铜片拍在井壁凹槽的刹那,刺耳的刮擦声撕裂夜空。那声音并不像爆炸,却足够让围攻的杀手本能一滞,脚步微退。就在这半息之间,陈无涯脑中一道念头炸开——酒肆角落里,两个异族武士低声争执的画面猛地浮现。
“镇族玉佩……若非三王子亲信,谁配戴?”
他瞳孔一缩,目光疾扫过眼前七人。就在正前方那名居中杀手的颈间,一枚青灰色玉坠静静垂着,形制古朴,表面泛着极淡的幽光,像是被血浸透后又风干的石纹。
这东西不该出现在这里。
可偏偏就在眼前。
拓跋烈站在外围,弯刀未动,眼神却已锁死他。陈无涯知道,只要自己稍有异动,那人便会亲自出手,再无侥幸。
他不能等。
“你们三王子连玉佩都保不住,还想争王位?”他忽然仰头大笑,声音嘶哑,却字字清晰。
几名杀手动作同时一顿,视线不自觉地朝那枚玉坠瞥去。哪怕只是一瞬,也够了。
陈无涯猛地向前扑倒,像是力竭失控,整个人撞向左侧杀手。那人本能格挡,却被他顺势缠住手臂,翻滚中肩背狠狠砸向地面。尘土扬起的瞬间,他右手断剑横切,割断了玉坠系绳。
玉佩入手,冰凉如水。
可还没等他收拢五指,身后刀风已至。另一名杀手趁势跃起,长刀直劈头顶。
白芷软剑疾出,剑尖挑中刀脊,“铛”地一声将攻势荡开。她咬牙撑住摇晃的手臂,低喝:“走!”

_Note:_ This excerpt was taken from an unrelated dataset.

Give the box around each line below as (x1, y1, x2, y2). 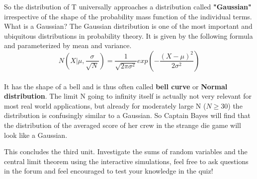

陈无涯翻身跪起,掌心紧攥玉佩,鲜血顺着指缝渗入玉石纹理。他能感觉到那东西在微微发烫,仿佛有股沉睡的力量正被唤醒。
错劲在他经脉中逆冲而上,真气紊乱不堪,但他不管不顾,强行将所有残存内力灌入掌心。
“轰——”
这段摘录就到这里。